Personal vows: What kind of dharma leader do you want to be?
Determining your personal vows is intimately related to your aspirations about dharma leadership. In this time and place, there are myriad ways to be a dharma leader using your life skills and experiences. Broadly consider the following questions and make some notes to yourself. Then look for themes, connections or intersections among your answers. Don’t ignore items that appear to be strange bedfellows. Is there an interesting link between working in sales, directing the school play and reading poems by Ryokan?
What elements of the Soto Zen tradition are most meaningful to you?
What elements of the Sanshin style of practice are most meaningful to you?
What three words best describe your personality?
What has been your favorite secular job or career? Alternately, if you could have any secular job or career, what would it be? Why?
What’s your favorite hobby or pastime?
What skills do you most enjoy using? What do you do best?
What activities do you find most rewarding?
How would you describe yourself as a leader? Toward what leadership role(s) do you naturally gravitate?

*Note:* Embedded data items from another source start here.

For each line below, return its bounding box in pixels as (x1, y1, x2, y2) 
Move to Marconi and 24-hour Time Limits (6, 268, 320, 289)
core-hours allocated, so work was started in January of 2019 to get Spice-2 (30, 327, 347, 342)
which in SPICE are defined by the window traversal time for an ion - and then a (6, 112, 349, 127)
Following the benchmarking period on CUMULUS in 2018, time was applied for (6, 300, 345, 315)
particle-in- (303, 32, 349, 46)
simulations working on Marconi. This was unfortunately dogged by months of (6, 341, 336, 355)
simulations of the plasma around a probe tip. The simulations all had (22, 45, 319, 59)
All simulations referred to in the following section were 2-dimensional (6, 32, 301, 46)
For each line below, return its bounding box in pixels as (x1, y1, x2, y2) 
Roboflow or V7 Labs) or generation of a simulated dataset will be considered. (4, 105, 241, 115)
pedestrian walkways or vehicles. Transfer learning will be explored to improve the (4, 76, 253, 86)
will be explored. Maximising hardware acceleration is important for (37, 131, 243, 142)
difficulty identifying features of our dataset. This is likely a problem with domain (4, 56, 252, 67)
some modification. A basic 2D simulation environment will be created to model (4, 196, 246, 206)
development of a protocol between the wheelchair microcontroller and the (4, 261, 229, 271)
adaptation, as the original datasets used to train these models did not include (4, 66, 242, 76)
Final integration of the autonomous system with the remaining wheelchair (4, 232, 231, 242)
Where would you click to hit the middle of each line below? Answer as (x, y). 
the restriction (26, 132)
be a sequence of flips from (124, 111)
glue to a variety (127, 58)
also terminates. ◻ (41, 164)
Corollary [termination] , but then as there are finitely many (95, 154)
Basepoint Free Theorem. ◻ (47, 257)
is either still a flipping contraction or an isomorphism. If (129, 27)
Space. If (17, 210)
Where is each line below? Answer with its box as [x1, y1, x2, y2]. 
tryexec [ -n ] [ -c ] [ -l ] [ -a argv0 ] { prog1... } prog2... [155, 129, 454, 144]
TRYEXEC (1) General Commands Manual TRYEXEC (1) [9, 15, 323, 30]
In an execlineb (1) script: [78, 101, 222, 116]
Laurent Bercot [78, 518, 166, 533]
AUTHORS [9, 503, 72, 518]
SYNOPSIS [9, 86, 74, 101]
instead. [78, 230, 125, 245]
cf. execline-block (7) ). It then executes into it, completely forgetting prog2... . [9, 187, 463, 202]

What is your greatest strength as a leader?
What kinds of people do you want to serve as a dharma leader?
When people come to you for help, what are they looking for and what do you provide?

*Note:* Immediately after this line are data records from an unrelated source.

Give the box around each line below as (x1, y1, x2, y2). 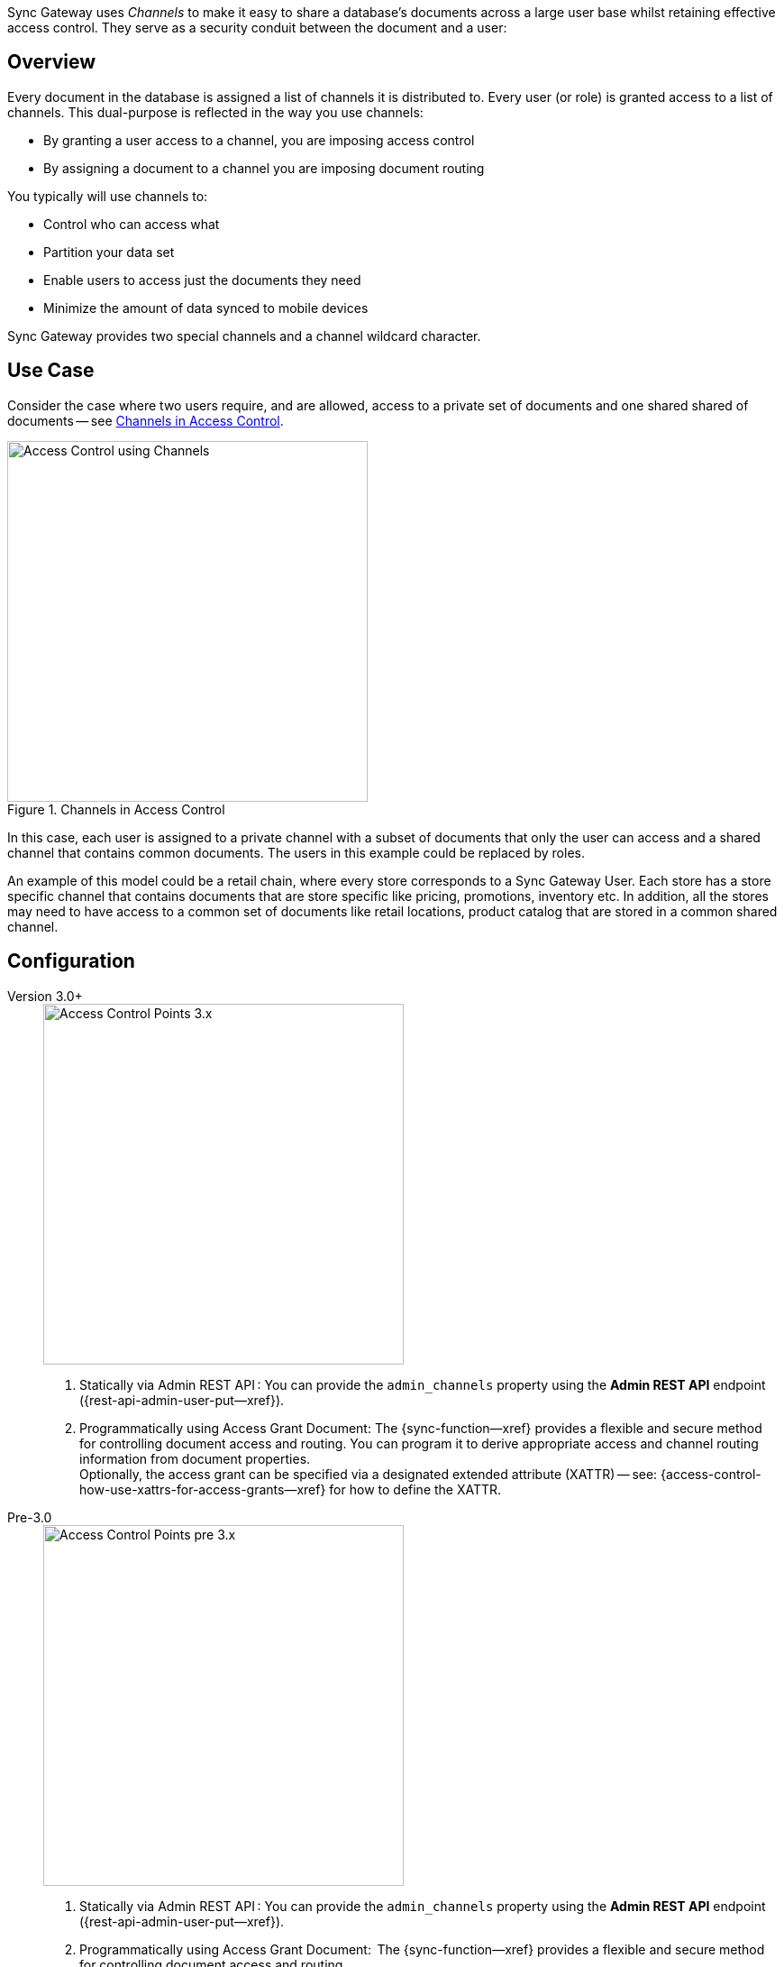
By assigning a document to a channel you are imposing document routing (43, 160, 485, 176)
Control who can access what (43, 216, 220, 232)
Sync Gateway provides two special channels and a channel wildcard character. (7, 327, 481, 344)
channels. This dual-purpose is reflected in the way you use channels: (7, 104, 424, 120)
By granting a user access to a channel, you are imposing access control (43, 132, 475, 148)
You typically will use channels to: (7, 188, 208, 204)
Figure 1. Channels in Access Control (7, 801, 225, 817)
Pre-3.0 (7, 1509, 52, 1525)

When you look around at your community and world today, where and how are practice and the dharma most needed?
What support, guidance or resources did you most wish you had when you were beginning your practice?
What’s your primary motivation for becoming a novice? What will you be able to do that you cannot do as a layperson?
Begin drafting one or more personal vows based on your exploration of the questions above. It’s not necessary to have all the expertise you need today to carry them out; this is the purpose of a training plan. These vows should be larger than particular projects (writing a book, offering a class, starting a sitting group); they will last for your lifetime and give direction to your life as a dharma leader. Your projects are the means of carrying out your vow(s).
Examples of concrete personal vows (別願 betsugan)
Eihei Dōgen
When Dōgen went to practice in China and saw the monks putting their okesas on their heads in the morning and chanting the robe verse, he felt that he had never seen such a gracious thing. His body was filled with delight, and tears of joy silently fell and moistened the lapel of his robe. Then he took a vow to introduce Japanese practitioners to this practice. He wrote:
ときにひそかに発願す、いかにしてかわれ不肖なりといふとも、仏法の嫡嗣となり、正法を正伝して、郷土の衆生をあはれむに、仏祖正伝の衣法を見聞せしめん。 At the time, I vowed to myself, “Although I am unworthy, by all means I will become a legitimate heir of buddha dharma, correctly transmit the true dharma and, out of compassion for the people in my country, I will enable them to see and hear the robe and Dharma that have been authentically transmitted by buddha-ancestors.”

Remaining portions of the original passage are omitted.